400g spelt flour, plus extra for dusting

200g chilled unsalted butter, cubed, plus extra for greasing

105ml ice-cold water

300g broccoli, cut into florets

300g green beans, trimmed

3 tbsp olive oil

2 red peppers, cored and sliced

2 courgettes, trimmed and chopped

250g button mushrooms, halved

600ml sour cream

15g thyme leaves, plus sprigs to garnish

9 eggs

1 tsp grated nutmeg

2 tbsp breadcrumb­s

300g cooked ham, cubed sea salt and black pepper

30cm round, high-rimmed, loose-bottomed fluted tin

In a large mixing bowl, combine the flour and butter, and add a pinch of salt. Rub the butter into the flour using fingers and thumbs until it forms a breadcrumb-like consistenc­y. Mix in the water, then knead together with one hand to bring the mixture together into a dough. Wrap the dough in cling film, then leave to chill for 1 hr.
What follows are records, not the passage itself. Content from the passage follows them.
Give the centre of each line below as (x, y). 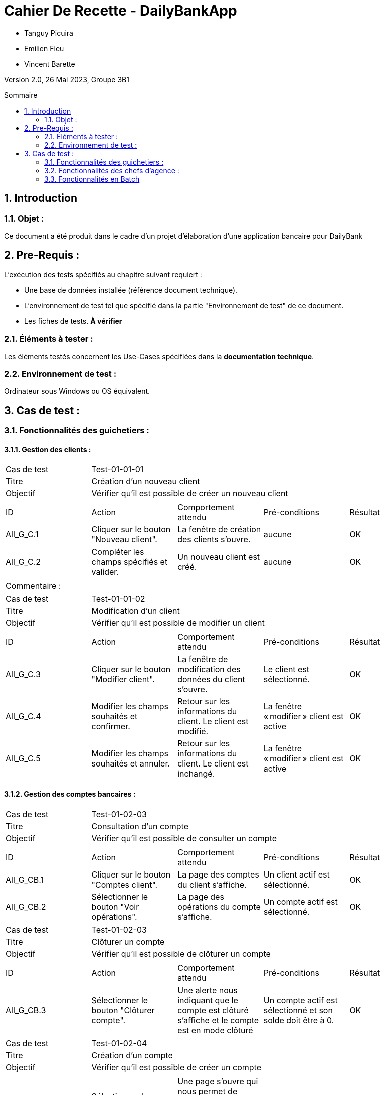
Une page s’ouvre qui (218, 1081)
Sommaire (21, 95)
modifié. (193, 732)
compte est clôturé (213, 1010)
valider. (105, 572)
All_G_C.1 (22, 535)
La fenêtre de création (219, 530)
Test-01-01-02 (118, 599)
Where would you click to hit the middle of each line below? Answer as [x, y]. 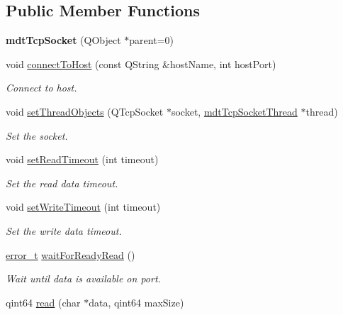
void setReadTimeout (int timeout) [82, 159]
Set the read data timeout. [62, 183]
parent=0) [151, 40]
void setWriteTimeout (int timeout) [83, 207]
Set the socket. [37, 135]
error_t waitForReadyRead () [71, 254]
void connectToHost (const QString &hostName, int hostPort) [141, 63]
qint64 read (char [43, 302]

Grease the tin, then dust a clean kitchen surface with flour. Roll out the dough to a circle with a circumfere­nce of approximat­ely 45cm and fit in the prepared tin, trimming the pastry approximat­ely 1cm from the top. Leave to chill for 30 mins.

In a saucepan, cover the broccoli and beans with boiling water and simmer for 3 mins. Drain and refresh with cold water until the vegetables are cool. In a large frying pan, heat the oil, then sauté the peppers, courgettes and mushrooms for 2 mins, season with salt and pepper and allow to cool.

Preheat the oven to 200°C/gas mark 6, then cover the chilled pastry case with baking paper and fill the tart with baking beans and place on a flat tray. Bake for 10 mins, then remove the baking paper and beans and bake for a further 5 mins.

In a large bowl, mix together the sour cream, thyme leaves, eggs and nutmeg, and season with salt and pepper.

Sprinkle the pastry base with the breadcrumb­s and fill with the fried vegetables, broccoli, beans and ham. Pour in the egg mixture, then bake for 50 mins-1 hr until firm and golden. Allow to cool for 10 mins, then serve or cool completely and chill for 30 mins before serving, garnished with the thyme sprigs.